The entries must be repeated verbatim, and their images left out.

****

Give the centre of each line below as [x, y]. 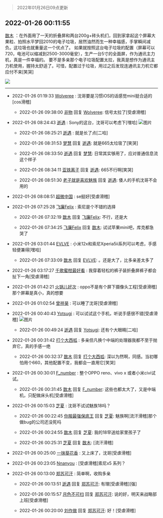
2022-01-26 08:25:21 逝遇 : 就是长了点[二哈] [64, 132]
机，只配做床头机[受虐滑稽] [46, 395]
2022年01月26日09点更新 [42, 8]
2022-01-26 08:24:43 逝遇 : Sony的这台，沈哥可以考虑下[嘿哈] [75, 122]
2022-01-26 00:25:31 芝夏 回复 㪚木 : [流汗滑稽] [66, 442]
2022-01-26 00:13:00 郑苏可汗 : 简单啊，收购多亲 [61, 473]
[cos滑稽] [22, 102]
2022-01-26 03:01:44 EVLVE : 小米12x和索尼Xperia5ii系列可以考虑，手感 [84, 243]
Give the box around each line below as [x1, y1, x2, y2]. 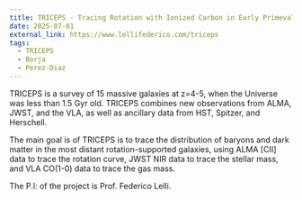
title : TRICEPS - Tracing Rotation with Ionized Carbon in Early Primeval [9, 13, 296, 23]
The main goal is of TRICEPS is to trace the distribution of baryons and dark [9, 134, 289, 145]
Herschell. [9, 116, 48, 127]
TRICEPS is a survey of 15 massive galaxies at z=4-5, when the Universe [9, 87, 279, 99]
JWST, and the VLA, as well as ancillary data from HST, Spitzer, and [9, 107, 261, 118]
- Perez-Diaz [17, 64, 67, 73]
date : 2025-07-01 [9, 22, 75, 31]
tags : [9, 38, 30, 48]

****

Exercise response:
Give the centre of each line below as [x, y]. 
2022-01-26 08:25:21 逝遇 : 就是长了点[二哈] [64, 132]
机，只配做床头机[受虐滑稽] [46, 395]
2022年01月26日09点更新 [42, 8]
2022-01-26 08:24:43 逝遇 : Sony的这台，沈哥可以考虑下[嘿哈] [75, 122]
2022-01-26 00:25:31 芝夏 回复 㪚木 : [流汗滑稽] [66, 442]
2022-01-26 00:13:00 郑苏可汗 : 简单啊，收购多亲 [61, 473]
[cos滑稽] [22, 102]
2022-01-26 03:01:44 EVLVE : 小米12x和索尼Xperia5ii系列可以考虑，手感 [84, 243]
Give the box around each line below as [x1, y1, x2, y2]. 
title : TRICEPS - Tracing Rotation with Ionized Carbon in Early Primeval [9, 13, 296, 23]
The main goal is of TRICEPS is to trace the distribution of baryons and dark [9, 134, 289, 145]
Herschell. [9, 116, 48, 127]
TRICEPS is a survey of 15 massive galaxies at z=4-5, when the Universe [9, 87, 279, 99]
JWST, and the VLA, as well as ancillary data from HST, Spitzer, and [9, 107, 261, 118]
- Perez-Diaz [17, 64, 67, 73]
date : 2025-07-01 [9, 22, 75, 31]
tags : [9, 38, 30, 48]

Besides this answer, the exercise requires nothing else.